Storm Debbie has arrived, bringing winds of up to 100mph in certain parts of the UK and chaos to roads and train lines – but has anyone actually stopped to ask why this potentially lethal weather system has been given the name Debbie?

In fact, where did this practice of giving storms names actually come from? To find out the answer, you have go back to 19th century Australia.

It was there that Clement Wragge, director of the Queensland state meteorological department, first hit upon the idea of naming storms after real people.

However, it didn’t really catch on until the 1940s when the American Weather Bureau began adopting the approach during short-wave radio weather forecasts and shipping reports as a means of easily identifying storms.

Just over a decade on, the US National Weather Service began adopting the approach with one key difference – they used only female names.

To the exclusively male meteorological community’s way of thinking, female names were ideal for labelling these unpredictable and often dangerous natural phenomena.

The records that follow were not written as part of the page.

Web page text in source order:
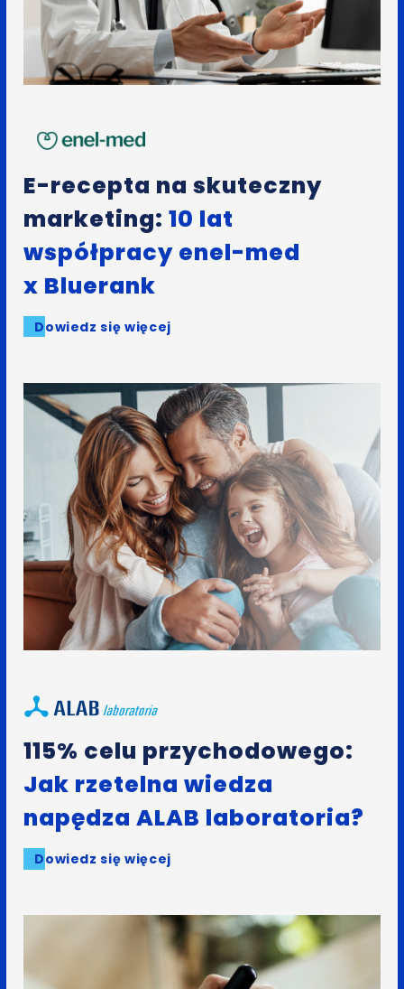
E-recepta na skuteczny
marketing: 10 lat
współpracy enel-med
x Bluerank
Dowiedz się więcej
115% celu przychodowego:
Jak rzetelna wiedza
napędza ALAB laboratoria?
Dowiedz się więcej
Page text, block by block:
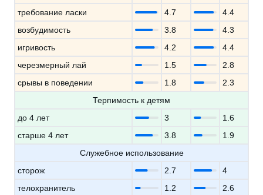
требование ласки
4.7
4.4
возбудимость
3.8
4.3
игривость
4.2
4.4
черезмерный лай
1.5
2.8
срывы в поведении
1.8
2.3
Терпимость к детям
до 4 лет
3
1.6
старше 4 лет
3.8
1.9
Служебное использование
сторож
2.7
4
телохранитель
1.2 2.6
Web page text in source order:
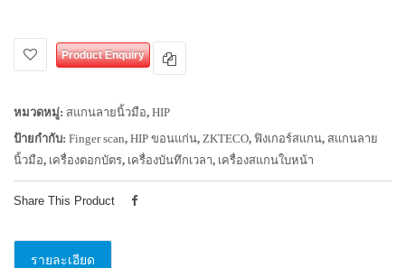
Product Enquiry
หมวดหมู่: สแกนลายนิ้วมือ, HIP
ป้ายกำกับ: Finger scan, HIP ขอนแก่น, ZKTECO, ฟิงเกอร์สแกน, สแกนลาย
นิ้วมือ, เครื่องตอกบัตร, เครื่องบันทึกเวลา, เครื่องสแกนใบหน้า
Share This Product
รายละเอียด
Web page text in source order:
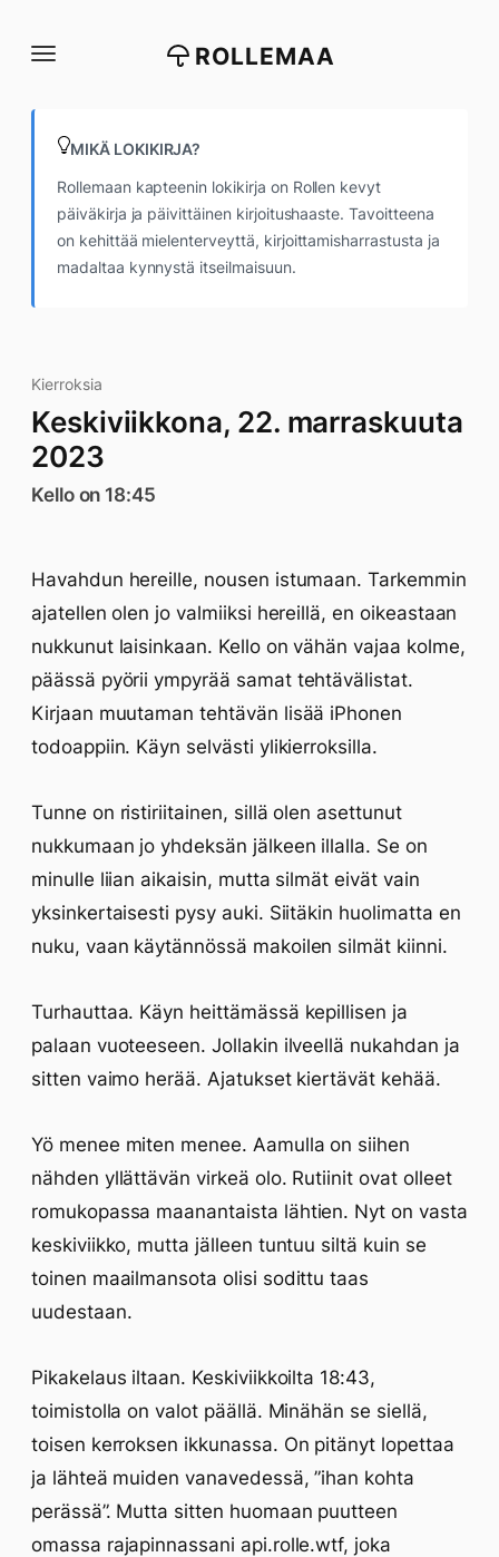
suoraan
ROLLEMAA
MIKÄ LOKIKIRJA?
Rollemaan kapteenin lokikirja on Rollen kevyt
päiväkirja ja päivittäinen kirjoitushaaste. Tavoitteena
on kehittää mielenterveyttä, kirjoittamisharrastusta ja
madaltaa kynnystä itseilmaisuun.
Kierroksia
Keskiviikkona, 22. marraskuuta
2023
Kello on 18:45
Havahdun hereille, nousen istumaan. Tarkemmin
ajatellen olen jo valmiiksi hereillä, en oikeastaan
nukkunut laisinkaan. Kello on vähän vajaa kolme,
päässä pyörii ympyrää samat tehtävälistat.
Kirjaan muutaman tehtävän lisää iPhonen
todoappiin. Käyn selvästi ylikierroksilla.
Tunne on ristiriitainen, sillä olen asettunut
nukkumaan jo yhdeksän jälkeen illalla. Se on
minulle liian aikaisin, mutta silmät eivät vain
yksinkertaisesti pysy auki. Siitäkin huolimatta en
nuku, vaan käytännössä makoilen silmät kiinni.
Turhauttaa. Käyn heittämässä kepillisen ja
palaan vuoteeseen. Jollakin ilveellä nukahdan ja
sitten vaimo herää. Ajatukset kiertävät kehää.
Yö menee miten menee. Aamulla on siihen
nähden yllättävän virkeä olo. Rutiinit ovat olleet
romukopassa maanantaista lähtien. Nyt on vasta
keskiviikko, mutta jälleen tuntuu siltä kuin se
toinen maailmansota olisi sodittu taas
uudestaan.
Pikakelaus iltaan. Keskiviikkoilta 18:43,
toimistolla on valot päällä. Minähän se siellä,
toisen kerroksen ikkunassa. On pitänyt lopettaa
ja lähteä muiden vanavedessä, ”ihan kohta
perässä”. Mutta sitten huomaan puutteen
omassa rajapinnassani api.rolle.wtf, joka
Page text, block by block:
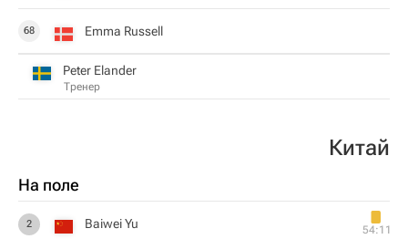
68 Emma Russell
Peter Elander
Тренер
Китай
На поле
2 Baiwei Yu 54:11
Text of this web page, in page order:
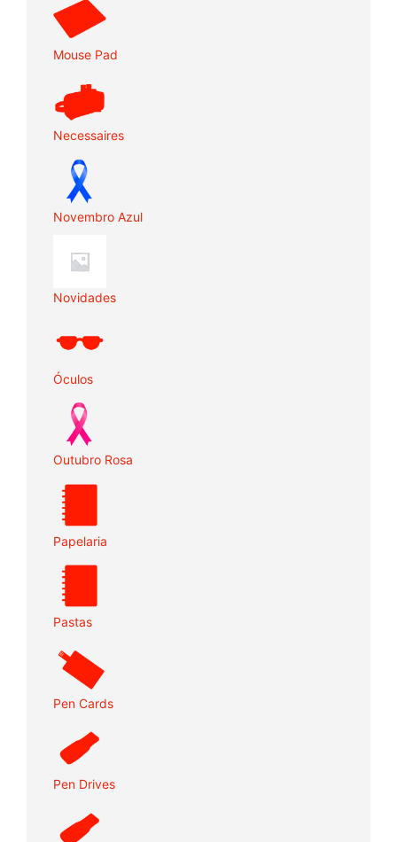
Mouse Pad
Necessaires
Novembro Azul
Novidades
Óculos
Outubro Rosa
Papelaria
Pastas
Pen Cards
Pen Drives
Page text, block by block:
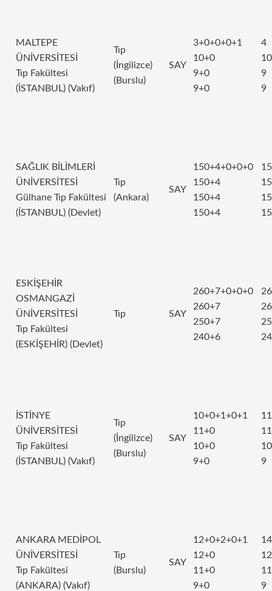
MALTEPE
ÜNİVERSİTESİ
Tıp Fakültesi
(İSTANBUL) (Vakıf)
Tıp
(İngilizce)
(Burslu)
SAY
3+0+0+0+1
10+0
9+0
9+0
4
10
9
9
SAĞLIK BİLİMLERİ
ÜNİVERSİTESİ
Gülhane Tıp Fakültesi
(İSTANBUL) (Devlet)
Tıp
(Ankara)
SAY
150+4+0+0+0
150+4
150+4
150+4
ESKİŞEHİR
OSMANGAZİ
ÜNİVERSİTESİ
Tıp Fakültesi
(ESKİŞEHİR) (Devlet)
Tıp SAY
260+7+0+0+0
260+7
250+7
240+6
İSTİNYE
ÜNİVERSİTESİ
Tıp Fakültesi
(İSTANBUL) (Vakıf)
Tıp
(İngilizce)
(Burslu)
SAY
10+0+1+0+1
11+0
10+0
9+0
11
11
10
9
ANKARA MEDİPOL
ÜNİVERSİTESİ
Tıp Fakültesi
(ANKARA) (Vakıf)
Tıp
(Burslu)
SAY
12+0+2+0+1
12+0
11+0
9+0
14
12
11
9

It was only in the 1970s that things began to change for the better, with the growing number of female experts in the field calling for an end to the practice, which duly came in 1978 when meteorologists began alternating between girls’ and boys’ names.

Interestingly, research has since shown that, statistically speaking, hurricanes given female names are more likely to hurt people than those with male names, with scientists speculating that it may be because people find these female named storms less threatening.

In any case, the rules that see male and female names alternated have stayed in place since 1978, though the practice of naming storms was only introduced to the UK in 2015.

The Met Office The Met Office

The Met Office opted to follow the lead of the US in a bid to raise awareness of how dangerous these weather patterns can be.

To their way of thinking, giving a storm a name like Debbie actually makes it easier to keep tabs on via television, radio and even on social media.

Derrick Ryall, from the Met Office, told the BBC: "We have seen how naming storms elsewhere in the world raises awareness of severe weather before it strikes."

As a rule, only those storms big enough to cause serious damage get given names, which are drawn from a pre-determined list that runs through the alphabet, alternating between girls’ and boys’ names.

So while Storm Debbie may be here for the time being, worse could be to come in the form of Storm Eddie? Just putting it out there.